Tuesday 15 November 2016

The first five questions on dating, singleness, fearlessness wives and advise to husbands.

In total on Sunday 15 questions were asked about marriage, singleness, husbands and wives.  Thank you to everyone who took the risk and texted in a question.  Every one was brilliant and over the next three weeks I’ll try and offer a very brief answer to them in the weekly email.  Here’s the first five!

1.  As a man, how do I start to implement this?
Proverbs 27:17 says ‘As iron sharpens iron, so one man sharpens another.’  Jesus had two extremely close friends.  Paul wrote about his ‘dearest friends’.  We are meant to do life together – it’s the lone wolf who starves, the isolated soldier the sniper strikes.  So find another person to share your life with.  We have smaller, mid-week groups for this, or get along to the men’s night at Jonny’s (14 Henry Street, Stafford) on Wednesday at 7.30 to pray and connect with other guys (if you’re a guy!)

2.  I am dating a Christian girl.  How far is too far physically?
I get asked this lots by young people and University students.  It’s a wrong question!  It’s like asking ‘how close to sin can I get?’  A better question - at this moment, with this person how do I 'love God' & 'love my neighbour’ best (Mark 12:30-31)?  And God (whose ways are both right and better) says restraint.  Why?  Two very practical reasons spring to mind.

Restraint shows: 
- You trustworthiness.  If you can be self-control now she can trust you to show that same self-control over the next 50 years.  If you can restrain from sleeping with her before you are married she can trust you more not to sleep with someone else once you are married. 
- Your seriousness.  That Jesus is most important for you, and amongst Christians that is deeply attractive.

3. I find singleness really difficult - why is that?
The Bible, for example is places like 1 Corinthians 7, calls singleness and marriage BOTH a gift and grief.  In marriage there is gift (like intimacy, children, commitment) and grief (like compromise, conflict and loss of independence).  In singleness there is gift (time, independence) and grief (lose of intimacy).  The Bible says, whether single or married gift and grief will be woven together for us.  So singleness is partly difficult because we live in a culture that idolises relationships and loads them with freight they cannot and were not designed to carry, but also we should not, as Bible Christians, expect it to be different.  Whether married or single we will experience aspects of gift and aspects of grief.

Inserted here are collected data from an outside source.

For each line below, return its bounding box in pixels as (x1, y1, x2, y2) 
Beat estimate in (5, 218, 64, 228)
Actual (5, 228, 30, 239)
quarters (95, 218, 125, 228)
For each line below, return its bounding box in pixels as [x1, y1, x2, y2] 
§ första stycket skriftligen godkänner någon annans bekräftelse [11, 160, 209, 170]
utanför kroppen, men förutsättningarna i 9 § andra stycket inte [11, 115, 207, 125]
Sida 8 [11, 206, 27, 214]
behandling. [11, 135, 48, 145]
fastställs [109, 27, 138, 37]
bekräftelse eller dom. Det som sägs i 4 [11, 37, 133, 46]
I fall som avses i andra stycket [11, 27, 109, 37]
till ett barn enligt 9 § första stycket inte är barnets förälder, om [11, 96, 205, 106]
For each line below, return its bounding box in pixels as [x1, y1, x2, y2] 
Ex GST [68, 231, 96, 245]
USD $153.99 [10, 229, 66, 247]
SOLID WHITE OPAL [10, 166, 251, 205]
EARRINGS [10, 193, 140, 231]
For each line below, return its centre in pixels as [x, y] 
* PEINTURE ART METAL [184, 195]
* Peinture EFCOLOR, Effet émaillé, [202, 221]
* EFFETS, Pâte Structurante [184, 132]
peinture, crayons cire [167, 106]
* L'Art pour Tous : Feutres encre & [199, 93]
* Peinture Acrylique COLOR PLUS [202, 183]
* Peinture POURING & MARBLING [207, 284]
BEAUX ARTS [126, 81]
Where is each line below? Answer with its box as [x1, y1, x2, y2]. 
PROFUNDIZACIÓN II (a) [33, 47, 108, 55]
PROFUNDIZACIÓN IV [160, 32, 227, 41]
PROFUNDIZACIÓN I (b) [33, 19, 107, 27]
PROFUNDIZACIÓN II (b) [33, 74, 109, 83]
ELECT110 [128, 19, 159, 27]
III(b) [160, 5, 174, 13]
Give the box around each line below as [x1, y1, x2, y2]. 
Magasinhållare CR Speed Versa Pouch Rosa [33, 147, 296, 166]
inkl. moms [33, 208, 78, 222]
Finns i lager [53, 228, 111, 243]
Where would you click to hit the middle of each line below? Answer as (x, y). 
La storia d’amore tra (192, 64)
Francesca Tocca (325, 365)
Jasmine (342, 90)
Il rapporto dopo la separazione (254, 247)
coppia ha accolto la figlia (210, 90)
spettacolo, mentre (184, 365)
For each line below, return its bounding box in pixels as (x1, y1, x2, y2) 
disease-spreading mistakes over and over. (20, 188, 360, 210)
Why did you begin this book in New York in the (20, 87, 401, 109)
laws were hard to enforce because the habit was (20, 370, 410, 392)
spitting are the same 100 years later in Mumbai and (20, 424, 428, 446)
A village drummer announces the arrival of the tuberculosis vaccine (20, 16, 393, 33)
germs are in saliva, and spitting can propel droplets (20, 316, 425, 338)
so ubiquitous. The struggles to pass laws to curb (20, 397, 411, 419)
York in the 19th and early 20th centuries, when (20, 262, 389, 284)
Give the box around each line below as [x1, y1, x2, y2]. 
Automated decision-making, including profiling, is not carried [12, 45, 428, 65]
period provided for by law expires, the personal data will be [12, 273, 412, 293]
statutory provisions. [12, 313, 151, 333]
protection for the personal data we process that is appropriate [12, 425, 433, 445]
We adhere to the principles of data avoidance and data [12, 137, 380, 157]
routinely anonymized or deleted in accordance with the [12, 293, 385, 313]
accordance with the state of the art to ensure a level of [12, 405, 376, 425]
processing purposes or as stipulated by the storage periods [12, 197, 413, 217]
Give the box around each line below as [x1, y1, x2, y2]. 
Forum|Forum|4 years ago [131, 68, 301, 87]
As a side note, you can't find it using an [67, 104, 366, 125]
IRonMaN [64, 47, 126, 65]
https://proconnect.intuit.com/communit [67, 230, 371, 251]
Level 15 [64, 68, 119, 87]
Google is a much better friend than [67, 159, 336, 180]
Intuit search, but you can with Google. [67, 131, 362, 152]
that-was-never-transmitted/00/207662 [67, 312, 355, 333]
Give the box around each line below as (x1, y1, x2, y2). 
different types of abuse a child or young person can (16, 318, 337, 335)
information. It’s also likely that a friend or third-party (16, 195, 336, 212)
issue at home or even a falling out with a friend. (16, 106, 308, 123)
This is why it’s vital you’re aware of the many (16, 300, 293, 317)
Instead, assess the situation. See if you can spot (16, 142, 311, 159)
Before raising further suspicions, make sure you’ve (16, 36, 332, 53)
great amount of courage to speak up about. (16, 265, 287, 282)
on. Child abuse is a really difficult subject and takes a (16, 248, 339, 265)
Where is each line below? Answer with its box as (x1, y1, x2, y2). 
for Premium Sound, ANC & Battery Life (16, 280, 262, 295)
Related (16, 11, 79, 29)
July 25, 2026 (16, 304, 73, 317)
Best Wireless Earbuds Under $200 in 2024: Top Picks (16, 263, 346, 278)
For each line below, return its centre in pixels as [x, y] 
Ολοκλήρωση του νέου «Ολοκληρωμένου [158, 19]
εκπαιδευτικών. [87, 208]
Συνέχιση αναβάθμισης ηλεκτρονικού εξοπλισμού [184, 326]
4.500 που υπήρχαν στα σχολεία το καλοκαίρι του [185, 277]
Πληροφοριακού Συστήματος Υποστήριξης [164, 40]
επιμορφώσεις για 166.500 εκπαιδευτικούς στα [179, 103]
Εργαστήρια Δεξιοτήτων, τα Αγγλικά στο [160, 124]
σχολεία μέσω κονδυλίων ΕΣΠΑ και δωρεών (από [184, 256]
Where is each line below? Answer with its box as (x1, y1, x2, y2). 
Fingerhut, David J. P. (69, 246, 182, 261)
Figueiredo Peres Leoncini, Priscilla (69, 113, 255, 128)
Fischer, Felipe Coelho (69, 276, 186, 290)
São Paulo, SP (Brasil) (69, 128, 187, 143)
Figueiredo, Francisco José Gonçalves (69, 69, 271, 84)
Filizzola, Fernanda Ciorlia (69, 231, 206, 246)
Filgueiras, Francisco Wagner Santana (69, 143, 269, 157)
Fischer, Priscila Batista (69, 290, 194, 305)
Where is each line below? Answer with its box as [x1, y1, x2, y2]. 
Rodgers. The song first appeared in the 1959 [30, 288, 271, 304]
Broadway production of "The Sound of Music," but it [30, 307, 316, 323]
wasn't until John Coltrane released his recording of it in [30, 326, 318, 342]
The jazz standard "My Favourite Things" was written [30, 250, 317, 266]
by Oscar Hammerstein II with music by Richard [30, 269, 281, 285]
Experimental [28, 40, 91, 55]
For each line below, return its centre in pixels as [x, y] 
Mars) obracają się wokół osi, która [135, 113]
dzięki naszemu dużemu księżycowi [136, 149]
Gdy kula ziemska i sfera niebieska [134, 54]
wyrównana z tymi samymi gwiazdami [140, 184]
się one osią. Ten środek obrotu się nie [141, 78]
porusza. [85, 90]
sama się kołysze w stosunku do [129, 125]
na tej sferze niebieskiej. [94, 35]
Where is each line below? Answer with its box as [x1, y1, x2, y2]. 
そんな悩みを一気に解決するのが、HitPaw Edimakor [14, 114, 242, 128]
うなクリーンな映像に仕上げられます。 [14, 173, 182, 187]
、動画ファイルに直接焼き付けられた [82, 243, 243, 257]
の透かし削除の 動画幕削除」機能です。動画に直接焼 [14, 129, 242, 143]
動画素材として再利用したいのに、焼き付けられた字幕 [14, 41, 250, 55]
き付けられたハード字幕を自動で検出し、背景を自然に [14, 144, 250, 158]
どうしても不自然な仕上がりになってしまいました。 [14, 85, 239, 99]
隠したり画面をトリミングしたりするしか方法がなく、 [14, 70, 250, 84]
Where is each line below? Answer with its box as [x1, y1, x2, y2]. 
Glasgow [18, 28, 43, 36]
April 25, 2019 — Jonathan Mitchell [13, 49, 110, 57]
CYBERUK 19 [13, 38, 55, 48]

The key is what we do with the gift and the grief.

We are to serve with the gift – help and benefit others.

We are to help each other with the grief.  So invite those who are single into our home and families if we are married; journey together in friendship; if single find ways to surrogate-parent others’ children (for their and your sanity!).  All these and more are ways we ‘mourn with those who mourn and rejoice with those who rejoice’ (Romans 12:15)

4. Last week we talked about fearless women.  As someone very anxious how do I become more fearlessness?
This ‘fearlessness’ is not something we try and squeeze out or self-generate, beating ourselves up as failures if we are fearful.  Peter says this fearlessness comes from a 'hope in God' (1 Peter 3:1-6).  It comes from an ever-deepening and growing knowledge of God and his sovereignty in all circumstances.  You are fearlessness in the face of what is frightening because you know God has it in control.

Do you fear failure?  Remember, Jesus has already succeeded for you so you will ultimately win.
Do you fear punishment?  Jesus has already been punished for you so you can be loved.
Do you fear abandonment?  Jesus has already been forsaken so you won't be.

Of course there are forms of anxiety which rightly benefit from medical and professional assistance – please accept that help.

5.  I get married next year - what is the best advise you would give me about being the best husband I can be?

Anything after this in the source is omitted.